だが、その笑顔には先ほどまで浮かんでいた憂いはない。
マーズの心からの笑顔であった。
「ちょっと頭を冷やしてくる。」
照れを隠すかのようにマーズは外に出た。

ドアを開けて、ふと立ち止まると、彼の横には変わらずロゼがいる。
ロゼもまた笑っていた。
外からの冷たい風に混じって、淡く白い結晶が舞い降りてくる。
「わあ、地球にも雪が降るのね。」
寒冷の星ともいえるロゼの故郷では、別に珍しくもないが、地球に降る雪を見るのは初めてのことだった。
「寒くないのか?」
「ううん、平気。故郷はもっと寒かったもの。」
明るい声でロゼは手を空に向けて広げた。
「ふふっ。冷たくっていい気持ち。
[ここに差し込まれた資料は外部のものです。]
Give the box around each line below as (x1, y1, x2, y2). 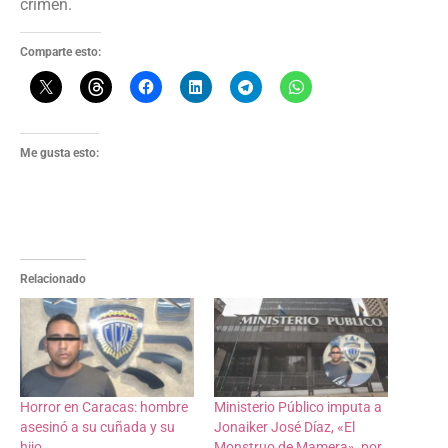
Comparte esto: (20, 44, 101, 59)
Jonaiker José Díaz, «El (214, 419, 355, 436)
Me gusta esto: (20, 145, 99, 160)
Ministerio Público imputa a (214, 399, 382, 416)
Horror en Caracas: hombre (20, 399, 188, 416)
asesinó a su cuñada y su (20, 419, 175, 436)
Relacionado (20, 271, 86, 286)
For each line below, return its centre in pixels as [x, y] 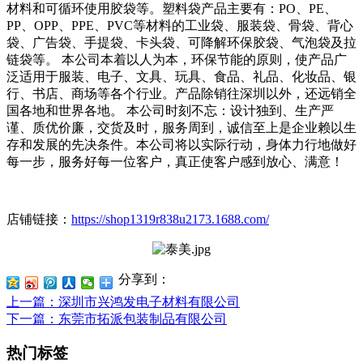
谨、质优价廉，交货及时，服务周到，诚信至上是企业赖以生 [181, 127]
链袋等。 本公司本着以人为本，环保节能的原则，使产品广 [177, 59]
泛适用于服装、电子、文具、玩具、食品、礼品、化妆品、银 [181, 76]
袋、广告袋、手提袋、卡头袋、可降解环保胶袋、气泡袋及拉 [181, 42]
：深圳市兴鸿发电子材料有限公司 [143, 301]
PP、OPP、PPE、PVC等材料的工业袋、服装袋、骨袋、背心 [180, 25]
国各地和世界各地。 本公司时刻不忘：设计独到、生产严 [170, 110]
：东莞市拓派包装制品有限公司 [136, 318]
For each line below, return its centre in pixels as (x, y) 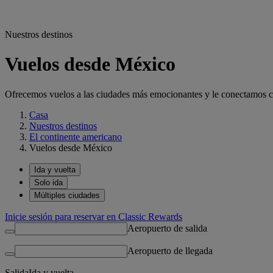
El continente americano (76, 136)
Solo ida (48, 182)
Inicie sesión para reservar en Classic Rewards (94, 216)
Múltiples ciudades (67, 195)
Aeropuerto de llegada (170, 250)
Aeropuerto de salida (167, 228)

」
頭を冷やすにはお誂え向きでしょうと言わんばかりにロゼはすくった雪をマーズに投げかけた。
「こらっ、冷たいじゃないか。」
「あら、頭を冷やすんじゃなかったの?」
「外気に当たるだけで十分冷えたよ。」
マーズにかかった雪は、次々と彼の体温に触れて小さな水滴と化して消えていった。
ロゼの手にある時は確かに掴めていたはずの雪が、マーズには形あるものとして留まらない。
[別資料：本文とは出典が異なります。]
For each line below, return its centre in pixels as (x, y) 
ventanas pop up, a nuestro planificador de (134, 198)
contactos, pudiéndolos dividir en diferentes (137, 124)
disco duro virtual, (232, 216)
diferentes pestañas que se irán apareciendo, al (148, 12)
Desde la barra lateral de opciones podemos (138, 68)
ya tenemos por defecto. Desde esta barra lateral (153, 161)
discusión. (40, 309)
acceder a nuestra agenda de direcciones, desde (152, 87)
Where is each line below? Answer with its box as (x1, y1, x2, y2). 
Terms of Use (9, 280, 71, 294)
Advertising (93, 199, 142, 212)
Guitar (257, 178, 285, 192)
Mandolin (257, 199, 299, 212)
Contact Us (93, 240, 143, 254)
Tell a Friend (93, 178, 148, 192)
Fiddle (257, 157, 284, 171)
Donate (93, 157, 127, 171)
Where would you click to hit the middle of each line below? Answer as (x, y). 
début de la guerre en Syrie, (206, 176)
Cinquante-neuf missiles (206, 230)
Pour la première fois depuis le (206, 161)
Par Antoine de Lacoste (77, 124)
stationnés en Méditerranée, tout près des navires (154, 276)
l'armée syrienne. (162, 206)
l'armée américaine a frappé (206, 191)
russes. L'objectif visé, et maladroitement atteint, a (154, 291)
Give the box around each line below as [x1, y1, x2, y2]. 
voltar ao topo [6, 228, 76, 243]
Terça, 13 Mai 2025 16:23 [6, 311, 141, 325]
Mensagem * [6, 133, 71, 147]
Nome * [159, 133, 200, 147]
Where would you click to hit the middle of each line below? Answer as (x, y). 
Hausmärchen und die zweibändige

それそこが今のロゼとマーズの違いだと、マーグの笑う声が聞こえたような気がした。
「ホントにそうだね、兄さん。」
「え?何か言った?」
振り向いた怪訝な表情のロゼにマーズは何でもないとかぶりを振った。
「また、変なこと、考えてないでしょうね。」
マーズが独り言を言う時は、決まってひとり合点して行動を起こす要注意信号だ。
「例えば?」
笑っているマーズにロゼの視線が思案するように宙に浮いた。
「たとえば・・・。」
心が離れ、隙を見せた身体にマーズの腕が回り込む。
夢はつかめるうちに捕まえること。
そして掴んだ夢は離さない。
「ロゼが来てくれて本当によかった。」
自分のために生き抜く前に、愛する人のために負けない強さがマーズにはあった。
明日を強く生きるために熱い絆を求めるマーズに、いつしかロゼも応えていた。